● **PROBLEM DESCRIPTION**:
The answer must consist of every line from the data that holds "class".

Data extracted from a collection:
+++
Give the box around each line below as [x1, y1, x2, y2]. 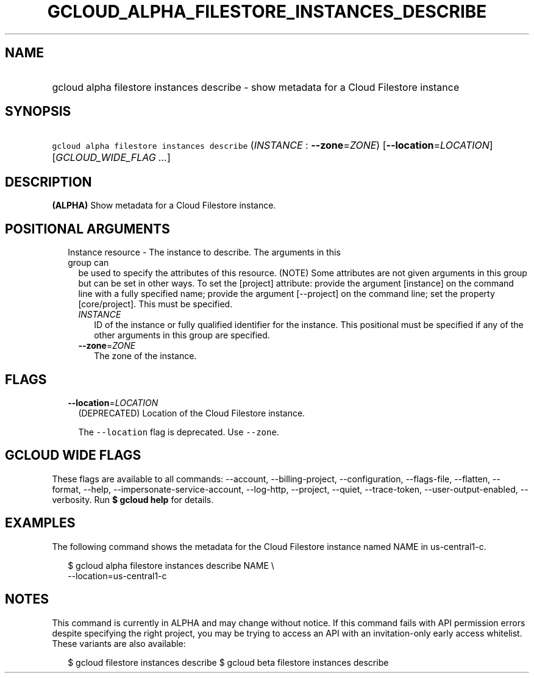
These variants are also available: [52, 638, 186, 649]
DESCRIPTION [5, 174, 92, 190]
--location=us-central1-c [68, 570, 167, 581]
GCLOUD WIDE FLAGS [5, 448, 141, 463]
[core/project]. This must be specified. [78, 299, 233, 310]
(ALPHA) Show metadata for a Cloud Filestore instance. [52, 200, 276, 211]
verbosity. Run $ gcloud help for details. [52, 494, 214, 505]
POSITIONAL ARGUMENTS [5, 221, 170, 237]
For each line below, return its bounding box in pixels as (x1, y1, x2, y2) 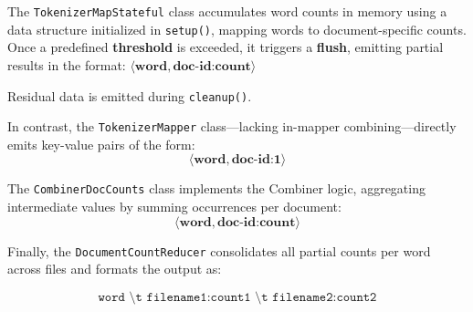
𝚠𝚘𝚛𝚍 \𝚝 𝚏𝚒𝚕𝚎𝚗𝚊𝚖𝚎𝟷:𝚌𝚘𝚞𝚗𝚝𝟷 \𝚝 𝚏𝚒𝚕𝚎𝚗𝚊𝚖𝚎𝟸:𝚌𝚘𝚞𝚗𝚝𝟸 (98, 290, 377, 304)
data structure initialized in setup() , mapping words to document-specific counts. (7, 19, 467, 38)
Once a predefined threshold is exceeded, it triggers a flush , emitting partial (7, 37, 444, 57)
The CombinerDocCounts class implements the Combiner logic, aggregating (7, 179, 426, 198)
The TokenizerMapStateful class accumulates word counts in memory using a (7, 2, 447, 20)
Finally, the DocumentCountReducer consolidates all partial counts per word (7, 241, 431, 260)
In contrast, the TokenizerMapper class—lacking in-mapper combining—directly (7, 117, 457, 136)
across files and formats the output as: (7, 259, 222, 278)
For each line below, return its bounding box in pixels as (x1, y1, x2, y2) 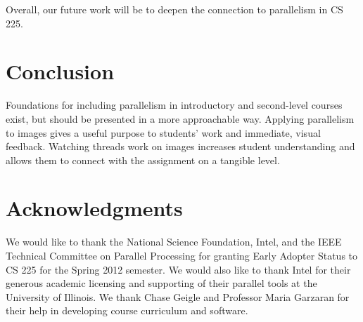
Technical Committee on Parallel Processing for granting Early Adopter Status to (6, 248, 358, 262)
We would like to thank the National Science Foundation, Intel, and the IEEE (6, 234, 342, 249)
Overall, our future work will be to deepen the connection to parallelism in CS (6, 2, 343, 16)
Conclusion (6, 57, 115, 86)
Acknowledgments (6, 194, 183, 222)
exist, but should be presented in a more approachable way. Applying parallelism (6, 111, 355, 126)
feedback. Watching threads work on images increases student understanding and (6, 139, 355, 154)
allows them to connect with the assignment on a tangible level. (6, 152, 280, 167)
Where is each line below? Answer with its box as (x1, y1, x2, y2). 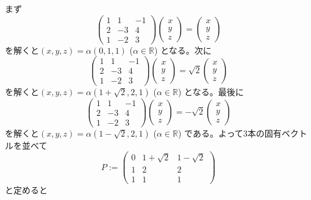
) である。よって (177, 126, 243, 139)
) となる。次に (154, 43, 212, 56)
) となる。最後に (177, 85, 244, 98)
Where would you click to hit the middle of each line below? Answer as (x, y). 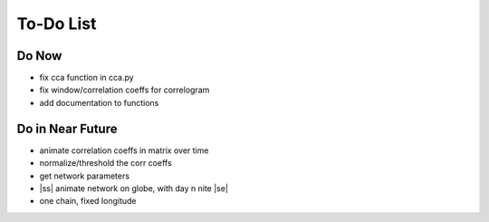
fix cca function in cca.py (87, 78)
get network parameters (85, 176)
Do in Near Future (67, 128)
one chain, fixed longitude (88, 201)
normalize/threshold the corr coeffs (105, 163)
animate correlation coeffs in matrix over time (124, 150)
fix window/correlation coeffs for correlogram (125, 90)
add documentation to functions (99, 102)
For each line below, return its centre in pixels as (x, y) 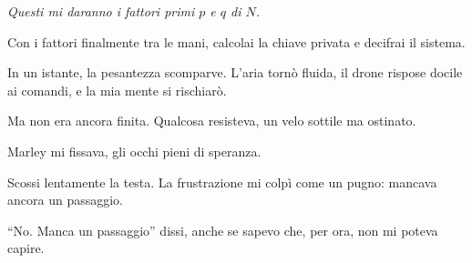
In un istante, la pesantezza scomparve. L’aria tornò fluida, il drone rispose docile (235, 72)
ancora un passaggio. (65, 200)
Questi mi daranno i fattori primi (101, 11)
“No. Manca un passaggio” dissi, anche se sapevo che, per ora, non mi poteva (223, 230)
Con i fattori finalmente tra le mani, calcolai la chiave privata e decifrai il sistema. (236, 41)
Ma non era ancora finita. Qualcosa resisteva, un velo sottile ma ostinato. (212, 121)
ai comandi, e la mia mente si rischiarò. (117, 90)
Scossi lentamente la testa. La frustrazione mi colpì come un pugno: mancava (222, 182)
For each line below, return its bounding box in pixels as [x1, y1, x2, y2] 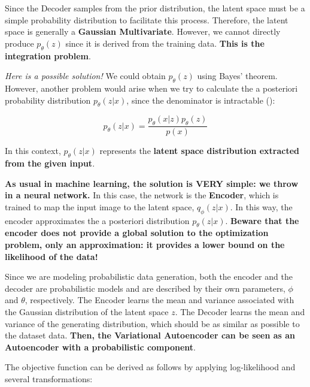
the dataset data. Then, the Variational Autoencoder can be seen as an [5, 329, 296, 341]
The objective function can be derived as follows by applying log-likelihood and [5, 361, 296, 373]
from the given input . [5, 156, 95, 169]
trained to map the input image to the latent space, [5, 200, 194, 213]
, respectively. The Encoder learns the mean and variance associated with [25, 294, 294, 306]
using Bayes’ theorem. [197, 69, 278, 82]
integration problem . [5, 49, 91, 62]
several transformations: [5, 372, 93, 385]
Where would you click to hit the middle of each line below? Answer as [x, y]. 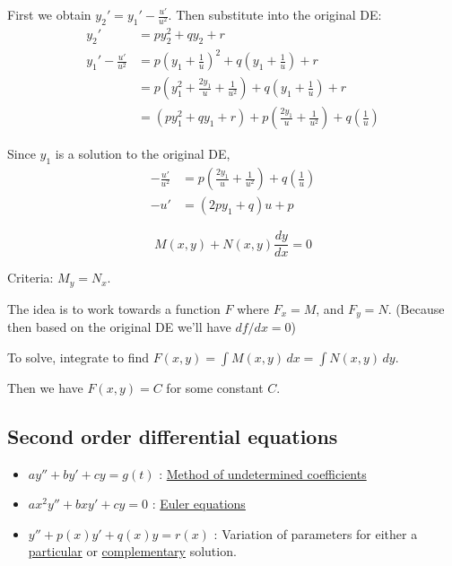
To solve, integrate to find [78, 357]
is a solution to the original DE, [143, 154]
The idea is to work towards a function [114, 308]
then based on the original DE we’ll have [119, 327]
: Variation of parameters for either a [316, 533]
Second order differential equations [173, 435]
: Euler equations [199, 504]
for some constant [215, 387]
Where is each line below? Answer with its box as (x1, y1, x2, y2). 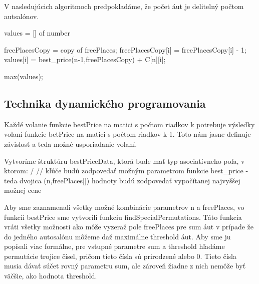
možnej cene (4, 185, 42, 195)
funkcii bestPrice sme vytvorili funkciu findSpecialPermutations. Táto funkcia (4, 211, 242, 222)
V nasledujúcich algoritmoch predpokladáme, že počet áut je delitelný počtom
+++
● **SOLUTION TO THE EXERCISE**:
The CombinerDocCounts class implements the Combiner logic, aggregating (7, 179, 426, 198)
The TokenizerMapStateful class accumulates word counts in memory using a (7, 2, 447, 20)
In contrast, the TokenizerMapper class—lacking in-mapper combining—directly (7, 117, 457, 136)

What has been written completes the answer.